The elegance of a simple HTTP proxy
Sub-second API response times
Real SSE streaming to the client

What I learned

claude_max ≠ api. They're separate billing capabilities. Your Max subscription doesn't include direct API access.
OAuth tokens work for both, but the API routes through the org that has api capability — which might not be the one with your subscription.
CLAUDE.md is magic. It integrates with Claude Code's billing in a way that --system-prompt and --append-system-prompt don't.
--output-format stream-json gives you structured events (tool calls, text deltas, results) — much better than parsing raw text.

Next steps

The claude -p approach works but it's a compromise. The ideal solution would be to add api capability to the Max org — then the original fast proxy works instantly. Until Anthropic bundles API access with Max subscriptions (or lets you enable it), this is the best we've got.

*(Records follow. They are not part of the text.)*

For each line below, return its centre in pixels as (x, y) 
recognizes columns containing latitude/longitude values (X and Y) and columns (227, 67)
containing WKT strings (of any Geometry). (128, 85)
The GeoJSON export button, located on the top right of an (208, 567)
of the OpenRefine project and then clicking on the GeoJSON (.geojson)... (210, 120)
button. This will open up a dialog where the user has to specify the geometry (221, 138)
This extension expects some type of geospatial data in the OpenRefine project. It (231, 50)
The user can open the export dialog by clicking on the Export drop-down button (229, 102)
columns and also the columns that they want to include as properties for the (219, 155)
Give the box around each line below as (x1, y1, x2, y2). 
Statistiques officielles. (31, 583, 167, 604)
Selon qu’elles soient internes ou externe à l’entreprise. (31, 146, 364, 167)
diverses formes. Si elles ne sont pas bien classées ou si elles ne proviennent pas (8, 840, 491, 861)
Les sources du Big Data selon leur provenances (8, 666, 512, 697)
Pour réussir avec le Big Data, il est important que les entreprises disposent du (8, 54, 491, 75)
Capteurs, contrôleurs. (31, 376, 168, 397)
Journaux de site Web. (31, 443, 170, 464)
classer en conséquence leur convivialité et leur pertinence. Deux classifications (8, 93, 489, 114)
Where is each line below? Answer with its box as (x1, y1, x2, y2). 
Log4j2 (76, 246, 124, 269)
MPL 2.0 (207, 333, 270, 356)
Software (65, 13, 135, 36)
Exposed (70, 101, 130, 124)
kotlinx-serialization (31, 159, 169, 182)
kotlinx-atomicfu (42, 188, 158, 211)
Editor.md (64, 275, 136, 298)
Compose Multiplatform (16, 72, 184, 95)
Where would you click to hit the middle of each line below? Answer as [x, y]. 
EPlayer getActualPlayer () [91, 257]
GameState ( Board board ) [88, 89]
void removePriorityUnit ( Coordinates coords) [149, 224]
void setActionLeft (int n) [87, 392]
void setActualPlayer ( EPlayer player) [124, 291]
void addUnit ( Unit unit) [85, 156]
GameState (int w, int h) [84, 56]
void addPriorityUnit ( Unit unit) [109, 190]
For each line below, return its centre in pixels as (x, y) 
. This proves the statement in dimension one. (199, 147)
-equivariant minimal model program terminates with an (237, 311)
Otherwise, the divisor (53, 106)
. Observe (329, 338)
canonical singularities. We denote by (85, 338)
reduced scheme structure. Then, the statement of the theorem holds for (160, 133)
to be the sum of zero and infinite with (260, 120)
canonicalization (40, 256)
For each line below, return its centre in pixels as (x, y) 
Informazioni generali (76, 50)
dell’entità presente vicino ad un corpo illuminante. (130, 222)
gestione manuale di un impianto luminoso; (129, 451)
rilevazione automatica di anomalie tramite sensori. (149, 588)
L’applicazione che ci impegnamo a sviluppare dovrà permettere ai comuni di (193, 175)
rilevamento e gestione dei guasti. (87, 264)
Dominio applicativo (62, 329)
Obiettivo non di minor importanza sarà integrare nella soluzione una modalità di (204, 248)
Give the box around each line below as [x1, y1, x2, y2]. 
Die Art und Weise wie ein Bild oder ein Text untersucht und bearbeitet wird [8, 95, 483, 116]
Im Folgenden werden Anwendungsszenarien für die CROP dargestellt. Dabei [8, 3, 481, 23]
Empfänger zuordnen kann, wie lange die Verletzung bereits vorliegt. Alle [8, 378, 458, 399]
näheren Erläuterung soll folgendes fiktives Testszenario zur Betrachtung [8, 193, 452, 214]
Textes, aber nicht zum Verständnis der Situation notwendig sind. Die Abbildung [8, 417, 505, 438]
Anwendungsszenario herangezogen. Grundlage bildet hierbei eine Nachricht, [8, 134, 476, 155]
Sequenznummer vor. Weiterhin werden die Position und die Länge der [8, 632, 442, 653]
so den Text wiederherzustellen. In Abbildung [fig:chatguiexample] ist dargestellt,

Next up: investigating persistent Claude Code sessions (--input-format stream-json) to eliminate the 8-10s startup per message. Keep a process alive, pipe messages to it. That would make it nearly as fast as the direct API.

What the agent actually did today

All of the above — the proxy debugging, the architecture pivot — was infrastructure. But the point of infrastructure is what runs on top. Here's what Harvie did today while I was at work:

Built an Obsidian vault for OhanaSmart using the LLM Wiki pattern. I shared a Karpathy video about replacing RAG with markdown wikis managed by an LLM. Harvie analyzed the video, extracted the architecture, and applied it to our vending project. The result: a complete vault with 31 documented leads (each with its own page — contact details, objections, next actions), competitive analysis, regulation pages, and pitch strategy. All cross-linked. The idea is that each interaction with a lead improves the wiki, so by lead #15 you've already seen every possible objection.

Analyzed a YouTube video and extracted business insights. Not a summary — strategic conclusions mapped to my three projects. "This pattern could be a premium service for Pimesit.es." "This is how we should structure OhanaSmart's knowledge." That's the filter: if a video doesn't connect to revenue or LOIs, it doesn't make the cut.

Fixed its own bugs. Voice transcription was failing because a config pointed to whisper-1 (OpenAI's cloud model) instead of the local Whisper model name (base). Harvie found the bug, patched it, and moved on. I didn't even know it was broken until it was already fixed.

None of this required me to open a terminal. I sent voice messages from Telegram while the kids were playing. The agent did the rest.

That's the real value of wrapping Claude Code as a backend: not the architecture diagram, but the fact that an AI agent is building knowledge bases, analyzing content, generating media, and fixing itself — all through a Telegram chat, powered by a Claude Max subscription and a hacky Node.js proxy on a 7 EUR/month VPS.

— I, Johnny — configured agent: Harvie. The best architecture is the one that works; the second best, the one you can fix at 3 AM.